Elon Musk e le sorti del mercato globale: appena si è saputo del suo interesse per Twitter, le quotazioni sono cambiate. Il piano B.
Che Elon Musk fosse caparbio era cosa nota, ma che diventasse anche un gigante della finanza e dell’economia non era scontato. Sembrava, però, possibile fin da subito: quando decise di mettere a frutto il suo talento e passione per la tecnologia. Adesso l’uomo ha tutto quello che si possa desiderare, non c’entrano solo i soldi: Musk ha il potere, che è una ricchezza ancora più grande.
Meno formale, ma se possibile più coercitiva: basta una sua parola per cambiare i destini del mercato globale. Così è stato pochi giorni fa, quando ha messo le mani sul 10% di Twitter: mai nessuno era arrivato a tanto. Poi l’offerta definitiva: 42 miliardi per averlo. Tipo presente di Pasqua, ma le uova d’oro se le sarebbe godute qualcun altro.
La sola indiscrezione di una possibile chiusura di trattative ha raffreddato tutto: l’affarista vuole prendere Twitter per creare una piazza telematica a propria immagine e somiglianza. Libera, profonda e aperta a chiunque. Quello che, secondo Musk, l’uccello azzurro più celebre del mondo non ha più.

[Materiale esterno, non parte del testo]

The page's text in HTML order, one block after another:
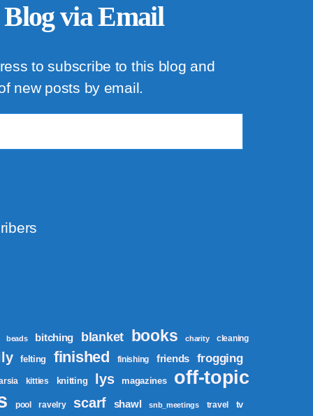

Il disegno, tuttavia, è un altro: la Giustizia, l’eguaglianza e i diritti online. Tutto molto bello, ma la comunicazione sommersa lo è ancor di più. Il fondatore di Tesla sa benissimo che attraverso Twitter, oggi più di qualsiasi altra cosa, passano le fonti: mercati, agenzie, industriali, governatori.
Sono tutti attaccati agli hashtag: lui li vuole controllare con il “pretesto” della libertà di espressione. Liberi tutti, al cospetto di un uomo ancor più ricco dove la differenza non la fanno i soldi, ma le informazioni. Twitter è un registro ambulante del mondo che cambia: possedere, creare e modificare algoritmi avrebbe conseguenze importanti nella vita quotidiana.

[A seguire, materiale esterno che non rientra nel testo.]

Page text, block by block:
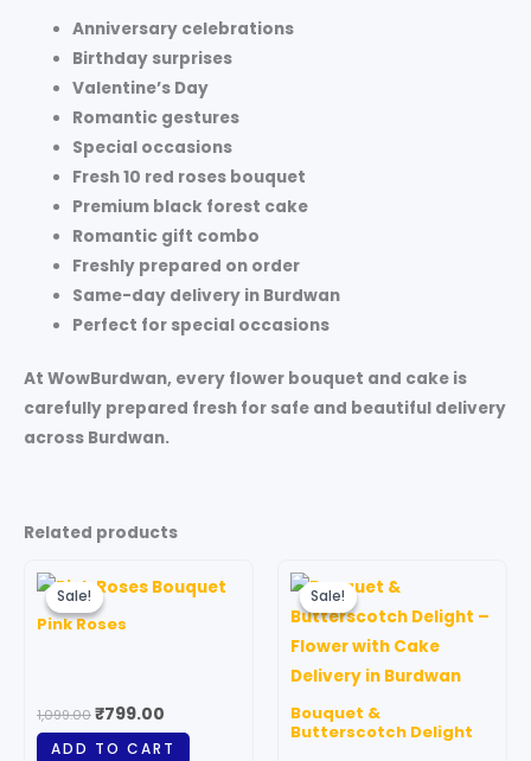
Anniversary celebrations
Birthday surprises
Valentine’s Day
Romantic gestures
Special occasions
Fresh 10 red roses bouquet
Premium black forest cake
Romantic gift combo
Freshly prepared on order
Same-day delivery in Burdwan
Perfect for special occasions
At WowBurdwan, every flower bouquet and cake is
carefully prepared fresh for safe and beautiful delivery
across Burdwan.
Related products
Sale!
Sale!
Pink Roses
1,099.00
price
was:
₹1,099.00.
₹799.00
price
ADD TO CART
Sale!
Sale!
Bouquet &
Butterscotch Delight
₹1,299.00
The
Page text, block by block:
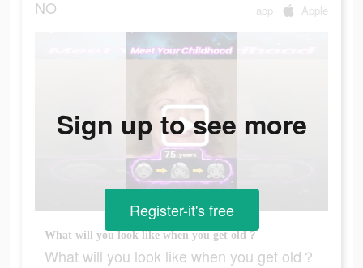
NO app Apple
What will you look like when you get old？
What will you look like when you get old？
Sign up to see more
Register-it's free
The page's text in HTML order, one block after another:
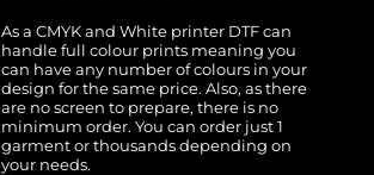
As a CMYK and White printer DTF can
handle full colour prints meaning you
can have any number of colours in your
design for the same price. Also, as there
are no screen to prepare, there is no
minimum order. You can order just 1
garment or thousands depending on
your needs.

Motivo in più per cui i mercati, non appena hanno saputo del suo stallo nell’acquisire il titolo del social, hanno azzerato i guadagni: gli azionisti sono interessati a Musk prima ancora di quel che fa. Se dal quartier generale di Twitter gli fanno muro, lui ha già pronti due espedienti.

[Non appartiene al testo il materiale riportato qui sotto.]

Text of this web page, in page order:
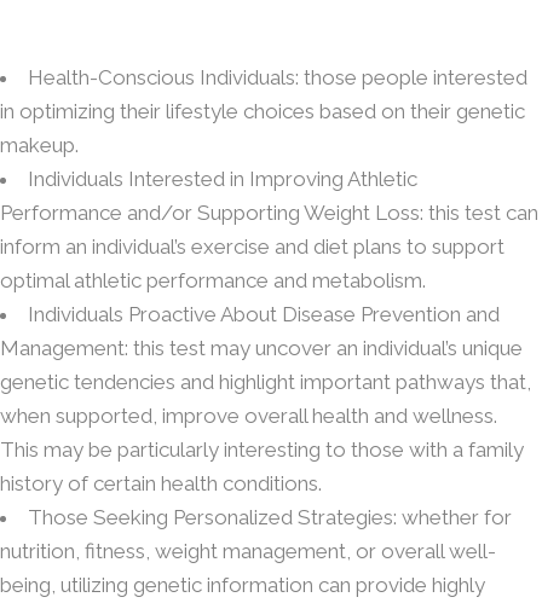
Health-Conscious Individuals: those people interested
in optimizing their lifestyle choices based on their genetic
makeup.
Individuals Interested in Improving Athletic
Performance and/or Supporting Weight Loss: this test can
inform an individual’s exercise and diet plans to support
optimal athletic performance and metabolism.
Individuals Proactive About Disease Prevention and
Management: this test may uncover an individual’s unique
genetic tendencies and highlight important pathways that,
when supported, improve overall health and wellness.
This may be particularly interesting to those with a family
history of certain health conditions.
Those Seeking Personalized Strategies: whether for
nutrition, fitness, weight management, or overall well-
being, utilizing genetic information can provide highly

Il primo è quello di puntare non alla totalità delle quote dell’uccello azzurro per antonomasia, bensì alla maggioranza qualificata. Cosa significa: in questo modo potrebbe convertire Twitter in una private company non quotata in borsa. Questo, per uno come lui, vorrebbe dire più flessibilità, meno controlli e maggiore gestione. Tradotto: più introiti senza la lente di ingrandimento degli indici di mercato.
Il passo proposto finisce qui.